Recipe 10.11 ReadingWriting a Different Character Set

Recipe 10.11 Reading/Writing a Different Character Set

Problem

You need to read or write a text file using a particular encoding.

Solution

Convert the text to or from internal Unicode by specifying a converter when you construct an InputStreamReader or PrintWriter.

Discussion

Classes InputStreamReader and OutputStreamWriter are the bridge from byte-oriented Streams to character-based Readers. These classes read or write bytes and translate them to or from characters according to a specified character encoding. The Unicode character set used inside Java (char and String types) is a 16-bit character set. But most character sets such as ASCII, Swedish, Spanish, Greek, Turkish, and many others use only a small subset of that. In fact, many European language character sets fit nicely into 8-bit characters. Even the larger character sets (script-based and pictographic languages) don't all use the same bit values for each particular character. The encoding , then, is a mapping between Unicode characters and an external storage format for characters drawn from a particular national or linguistic character set.

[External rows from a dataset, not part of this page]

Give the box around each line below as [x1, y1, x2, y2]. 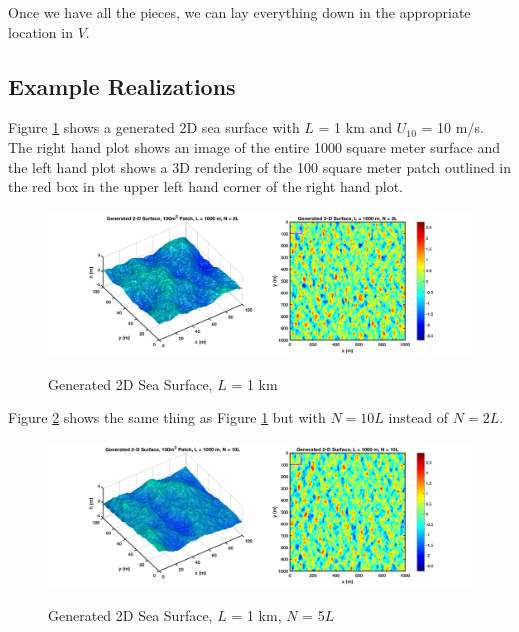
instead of [388, 407, 449, 428]
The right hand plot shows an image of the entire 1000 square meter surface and [8, 136, 501, 157]
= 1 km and [318, 117, 393, 138]
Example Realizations [8, 70, 236, 101]
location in [8, 21, 73, 42]
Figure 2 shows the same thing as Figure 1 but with [8, 407, 326, 428]
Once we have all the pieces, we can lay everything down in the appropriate [8, 2, 471, 22]
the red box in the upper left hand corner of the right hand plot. [8, 176, 403, 197]
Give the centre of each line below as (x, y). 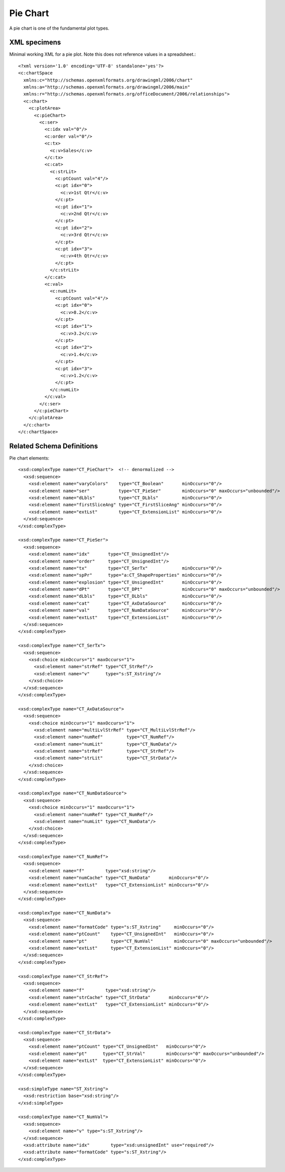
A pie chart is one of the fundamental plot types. (59, 28)
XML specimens (35, 42)
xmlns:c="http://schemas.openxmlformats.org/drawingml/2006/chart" (108, 80)
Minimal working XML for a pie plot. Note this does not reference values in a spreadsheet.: (103, 54)
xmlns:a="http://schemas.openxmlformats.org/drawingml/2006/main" (107, 87)
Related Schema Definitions (53, 446)
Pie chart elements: (29, 458)
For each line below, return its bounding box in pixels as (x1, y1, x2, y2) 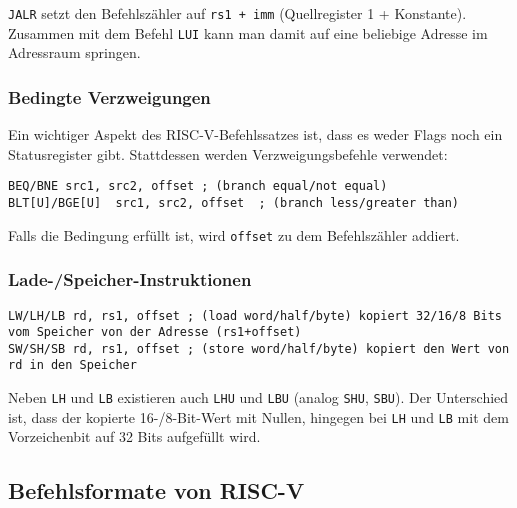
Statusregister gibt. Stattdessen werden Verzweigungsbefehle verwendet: (8, 143, 448, 164)
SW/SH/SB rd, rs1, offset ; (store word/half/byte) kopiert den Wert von (8, 341, 510, 356)
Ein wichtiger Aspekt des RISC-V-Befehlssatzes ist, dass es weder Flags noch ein (8, 124, 503, 145)
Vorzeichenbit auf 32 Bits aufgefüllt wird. (8, 426, 261, 447)
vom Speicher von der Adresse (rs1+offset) (8, 325, 302, 340)
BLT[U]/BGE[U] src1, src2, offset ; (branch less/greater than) (8, 195, 460, 210)
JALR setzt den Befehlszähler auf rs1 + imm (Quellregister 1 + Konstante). (8, 3, 467, 23)
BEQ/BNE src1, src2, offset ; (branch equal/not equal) (8, 179, 388, 194)
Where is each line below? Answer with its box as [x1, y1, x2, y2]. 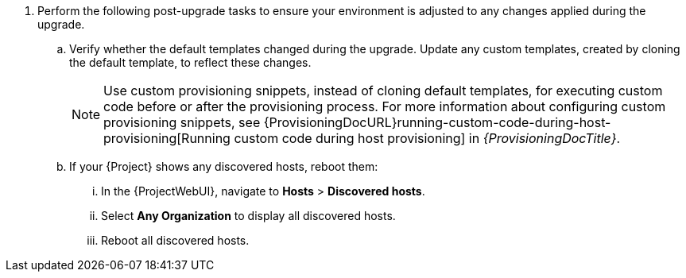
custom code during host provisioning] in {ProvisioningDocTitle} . [234, 130, 621, 146]
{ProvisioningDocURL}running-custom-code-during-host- [263, 114, 611, 130]
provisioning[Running [103, 130, 231, 146]
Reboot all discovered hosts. [101, 234, 250, 247]
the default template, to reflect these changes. [69, 56, 312, 69]
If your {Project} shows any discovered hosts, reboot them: [69, 160, 378, 173]
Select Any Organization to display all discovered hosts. [101, 209, 396, 222]
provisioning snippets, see [103, 114, 261, 130]
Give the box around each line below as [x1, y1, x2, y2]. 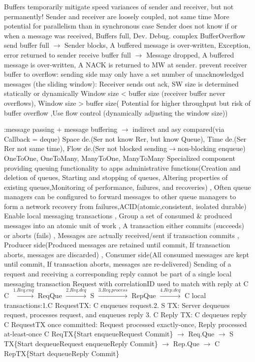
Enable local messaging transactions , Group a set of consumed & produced [4, 211, 232, 221]
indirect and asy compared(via [132, 124, 224, 134]
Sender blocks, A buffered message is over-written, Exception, [64, 40, 251, 50]
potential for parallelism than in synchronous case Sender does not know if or [4, 21, 237, 31]
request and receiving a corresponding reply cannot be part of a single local [4, 269, 232, 279]
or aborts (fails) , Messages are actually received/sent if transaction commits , [4, 230, 239, 240]
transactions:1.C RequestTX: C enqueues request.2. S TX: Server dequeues [4, 300, 230, 310]
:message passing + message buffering [4, 124, 118, 134]
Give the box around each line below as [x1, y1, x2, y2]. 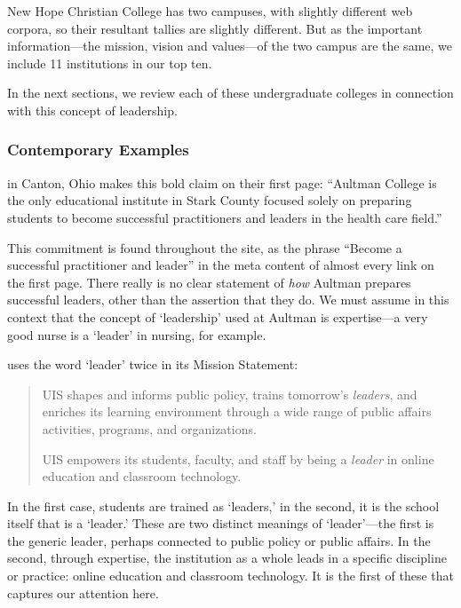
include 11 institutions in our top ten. [7, 53, 212, 72]
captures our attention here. [7, 583, 159, 602]
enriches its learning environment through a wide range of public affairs [42, 402, 432, 421]
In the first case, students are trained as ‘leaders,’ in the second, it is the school [7, 496, 440, 515]
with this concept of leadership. [7, 100, 178, 119]
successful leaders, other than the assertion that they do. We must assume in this [7, 290, 449, 309]
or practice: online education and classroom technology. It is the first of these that [7, 566, 454, 585]
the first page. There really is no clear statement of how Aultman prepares [7, 272, 411, 291]
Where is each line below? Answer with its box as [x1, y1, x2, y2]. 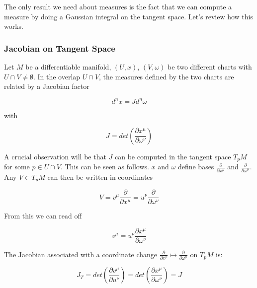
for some [4, 161, 30, 172]
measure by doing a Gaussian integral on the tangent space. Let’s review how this [4, 11, 253, 21]
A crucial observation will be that [4, 151, 106, 161]
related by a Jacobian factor [4, 81, 89, 91]
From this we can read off [4, 211, 82, 221]
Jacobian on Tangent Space [4, 42, 115, 54]
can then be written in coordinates [47, 171, 153, 182]
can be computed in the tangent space [114, 151, 231, 161]
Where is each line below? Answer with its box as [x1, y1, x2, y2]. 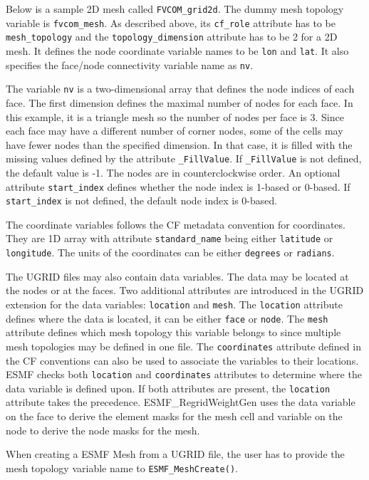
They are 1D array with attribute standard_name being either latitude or [6, 231, 333, 246]
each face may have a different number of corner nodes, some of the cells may [6, 123, 343, 138]
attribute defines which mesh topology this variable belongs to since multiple [6, 325, 341, 340]
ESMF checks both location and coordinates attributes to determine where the [6, 367, 362, 382]
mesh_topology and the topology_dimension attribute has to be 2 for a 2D [6, 29, 338, 44]
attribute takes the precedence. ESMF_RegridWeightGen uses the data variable [6, 395, 355, 409]
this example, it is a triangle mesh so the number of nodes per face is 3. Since [6, 109, 344, 124]
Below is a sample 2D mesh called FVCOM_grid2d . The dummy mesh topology [6, 1, 344, 16]
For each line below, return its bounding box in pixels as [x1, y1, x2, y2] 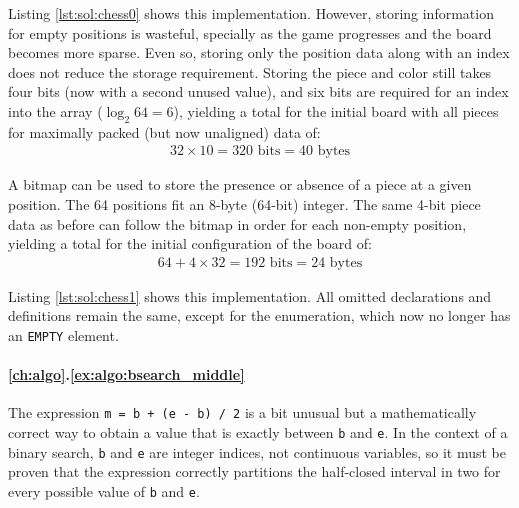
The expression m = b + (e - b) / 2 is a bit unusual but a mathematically [8, 402, 477, 423]
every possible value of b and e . [8, 481, 200, 501]
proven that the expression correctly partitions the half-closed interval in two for [8, 461, 501, 482]
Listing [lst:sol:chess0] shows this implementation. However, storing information [8, 3, 494, 23]
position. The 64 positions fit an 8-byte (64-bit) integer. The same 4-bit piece [8, 193, 481, 214]
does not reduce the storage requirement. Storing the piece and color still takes [8, 61, 492, 82]
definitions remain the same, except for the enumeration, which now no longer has [8, 305, 511, 326]
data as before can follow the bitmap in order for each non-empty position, [8, 213, 467, 234]
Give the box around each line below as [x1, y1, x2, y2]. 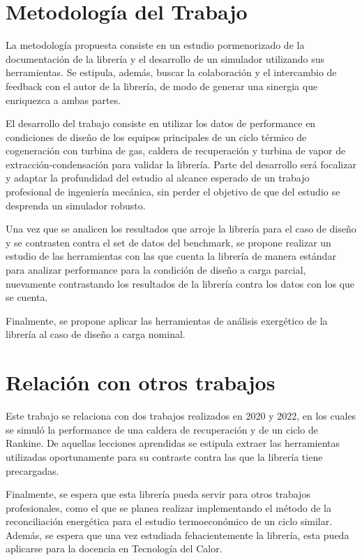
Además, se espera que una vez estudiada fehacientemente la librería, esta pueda [6, 527, 349, 542]
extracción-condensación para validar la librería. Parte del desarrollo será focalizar [6, 156, 356, 171]
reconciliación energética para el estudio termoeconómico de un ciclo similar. [6, 514, 333, 529]
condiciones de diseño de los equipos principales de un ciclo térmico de [6, 129, 307, 144]
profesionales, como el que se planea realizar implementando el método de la [6, 500, 331, 515]
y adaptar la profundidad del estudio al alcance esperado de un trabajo [6, 170, 310, 185]
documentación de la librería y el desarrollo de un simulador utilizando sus [6, 51, 325, 66]
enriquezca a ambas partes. [6, 92, 121, 107]
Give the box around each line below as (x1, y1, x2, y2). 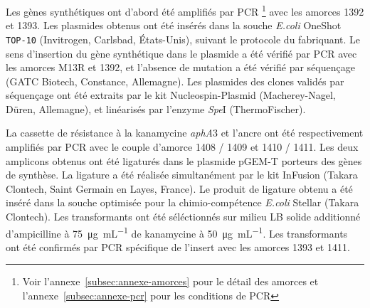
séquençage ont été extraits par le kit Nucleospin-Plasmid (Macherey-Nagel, (6, 87, 336, 102)
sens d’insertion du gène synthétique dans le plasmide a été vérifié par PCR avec (6, 46, 357, 60)
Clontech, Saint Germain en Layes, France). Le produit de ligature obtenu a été (6, 181, 353, 196)
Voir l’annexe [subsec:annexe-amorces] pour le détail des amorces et (22, 274, 319, 289)
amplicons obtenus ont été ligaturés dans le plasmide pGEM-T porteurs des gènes (6, 153, 362, 168)
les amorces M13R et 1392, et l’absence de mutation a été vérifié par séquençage (6, 60, 355, 75)
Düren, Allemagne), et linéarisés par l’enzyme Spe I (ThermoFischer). (6, 101, 306, 116)
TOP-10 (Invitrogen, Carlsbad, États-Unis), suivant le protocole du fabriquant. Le (6, 31, 361, 46)
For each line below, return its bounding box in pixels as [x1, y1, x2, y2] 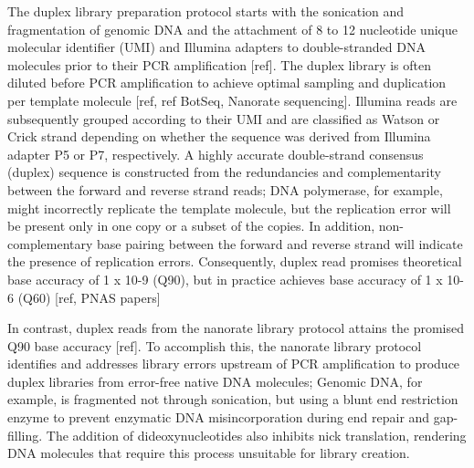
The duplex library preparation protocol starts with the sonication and [7, 2, 405, 20]
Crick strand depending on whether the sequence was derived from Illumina [7, 127, 431, 146]
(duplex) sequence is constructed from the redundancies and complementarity [7, 162, 441, 182]
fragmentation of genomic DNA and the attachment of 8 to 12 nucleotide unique [7, 19, 458, 38]
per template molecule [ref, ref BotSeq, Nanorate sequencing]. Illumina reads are [7, 90, 458, 109]
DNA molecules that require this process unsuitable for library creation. [7, 443, 410, 463]
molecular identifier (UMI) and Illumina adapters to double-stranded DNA [7, 37, 426, 57]
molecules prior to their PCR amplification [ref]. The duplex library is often [7, 55, 431, 74]
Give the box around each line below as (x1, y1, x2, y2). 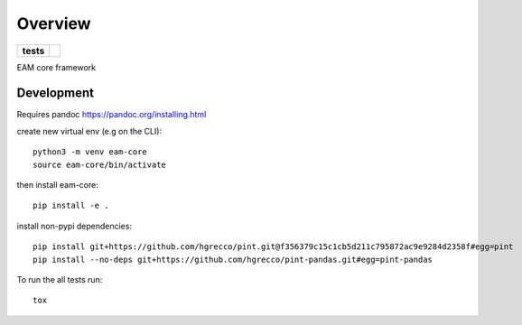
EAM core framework (16, 61, 97, 72)
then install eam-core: (16, 180, 98, 190)
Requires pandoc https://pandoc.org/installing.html (16, 109, 207, 120)
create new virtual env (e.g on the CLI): (16, 125, 163, 136)
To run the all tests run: (16, 274, 103, 284)
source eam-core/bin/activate (33, 159, 167, 170)
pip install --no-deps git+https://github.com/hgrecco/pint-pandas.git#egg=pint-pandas (33, 254, 433, 265)
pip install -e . (33, 200, 109, 211)
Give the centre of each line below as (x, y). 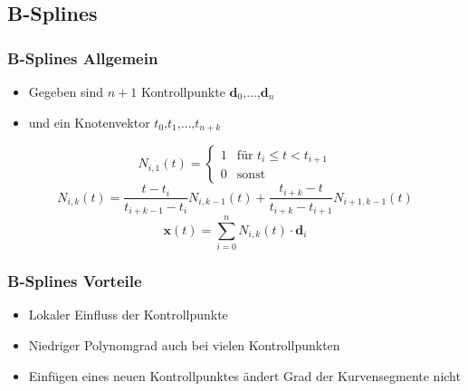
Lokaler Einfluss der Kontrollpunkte (128, 315)
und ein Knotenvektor (89, 122)
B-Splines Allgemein (83, 57)
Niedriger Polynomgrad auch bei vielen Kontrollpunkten (184, 344)
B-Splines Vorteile (75, 281)
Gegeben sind (66, 91)
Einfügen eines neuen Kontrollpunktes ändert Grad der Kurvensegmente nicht (244, 375)
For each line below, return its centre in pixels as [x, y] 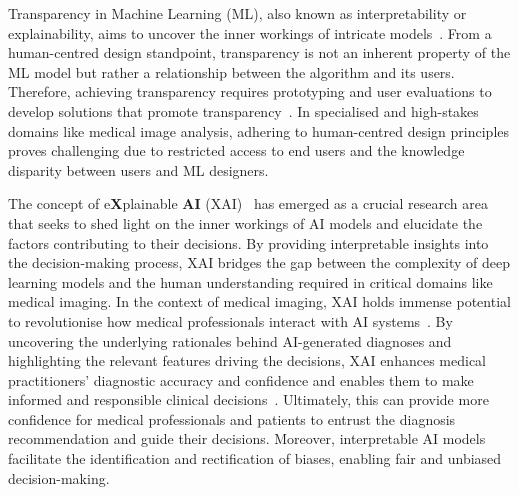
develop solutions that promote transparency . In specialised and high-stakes [243, 110]
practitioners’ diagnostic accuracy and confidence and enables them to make [241, 379]
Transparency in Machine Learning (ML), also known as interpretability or [237, 13]
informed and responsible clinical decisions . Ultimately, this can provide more [248, 399]
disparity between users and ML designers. [138, 169]
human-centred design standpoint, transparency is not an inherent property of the [259, 52]
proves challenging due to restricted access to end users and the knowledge [236, 150]
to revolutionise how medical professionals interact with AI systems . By [230, 320]
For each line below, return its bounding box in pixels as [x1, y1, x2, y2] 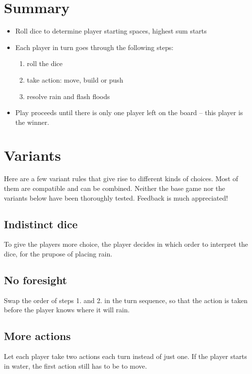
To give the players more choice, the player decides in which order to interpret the [4, 239, 248, 249]
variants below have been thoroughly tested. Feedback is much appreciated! [4, 192, 228, 203]
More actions [4, 328, 71, 343]
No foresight [4, 272, 67, 287]
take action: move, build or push [27, 74, 123, 85]
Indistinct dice [4, 216, 78, 231]
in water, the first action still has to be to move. [4, 360, 147, 371]
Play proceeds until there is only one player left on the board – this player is [15, 107, 243, 118]
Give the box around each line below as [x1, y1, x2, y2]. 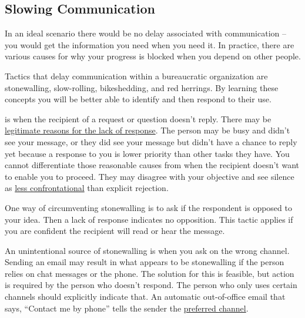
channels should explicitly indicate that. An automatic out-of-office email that [5, 290, 286, 303]
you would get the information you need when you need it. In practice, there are [5, 38, 294, 51]
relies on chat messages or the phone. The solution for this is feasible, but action [5, 267, 294, 279]
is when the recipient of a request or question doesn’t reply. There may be [5, 112, 272, 125]
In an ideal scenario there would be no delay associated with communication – [5, 27, 287, 39]
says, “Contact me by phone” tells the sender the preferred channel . [5, 302, 249, 314]
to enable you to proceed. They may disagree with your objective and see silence [5, 170, 294, 182]
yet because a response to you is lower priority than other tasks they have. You [5, 147, 290, 159]
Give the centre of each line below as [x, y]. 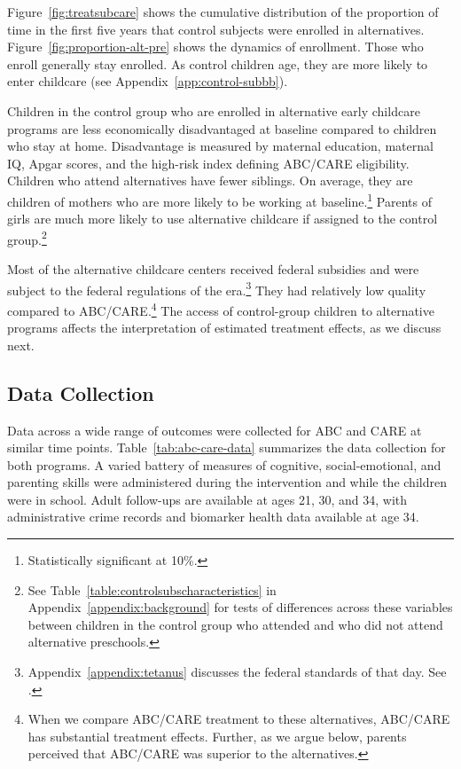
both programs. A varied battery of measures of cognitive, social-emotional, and [224, 464]
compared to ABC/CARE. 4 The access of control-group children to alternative [221, 309]
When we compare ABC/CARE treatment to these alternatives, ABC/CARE [239, 719]
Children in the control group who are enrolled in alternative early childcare [214, 110]
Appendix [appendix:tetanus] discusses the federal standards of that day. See [237, 672]
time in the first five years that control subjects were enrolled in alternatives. [216, 29]
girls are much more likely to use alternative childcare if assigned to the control [223, 219]
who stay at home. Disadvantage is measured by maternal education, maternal [220, 146]

To simplify matters, the InputStreamReader and OutputStreamWriter constructors are the only places where you can specify the name of an encoding to be used in this translation. If you do not, the platform's (or user's) default encoding is used. PrintWriters, BufferedReaders, and the like all use whatever encoding the InputStreamReader or OutputStreamWriter class uses. Since these bridge classes only accept Stream arguments in their constructors, the implication is that if you want to specify a nondefault converter to read or write a file on disk, you must start by constructing not a FileReader or FileWriter, but a FileInputStream or FileOutputStream!

// UseConverters.java BufferedReader fromKanji = new BufferedReader(     new InputStreamReader(new FileInputStream("kanji.txt"), "EUC_JP")); PrintWriter toSwedish = new PrinterWriter(     new OutputStreamWriter(new FileOutputStream("sverige.txt"), "Cp278"));

Not that it would necessarily make sense to read a single file from Kanji and output it in a Swedish encoding; for one thing, most fonts would not have all the characters of both character sets, and, at any rate, the Swedish encoding certainly has far fewer characters in it than the Kanji encoding. Besides, if that were all you wanted, you could use a JDK tool with the ill-fitting name native2ascii (see its documentation for details). A list of the supported encodings is also in the JDK documentation, in the file docs/guide/internat/encoding.doc.html. A more detailed description is found in Appendix B of O'Reilly's Java I/O.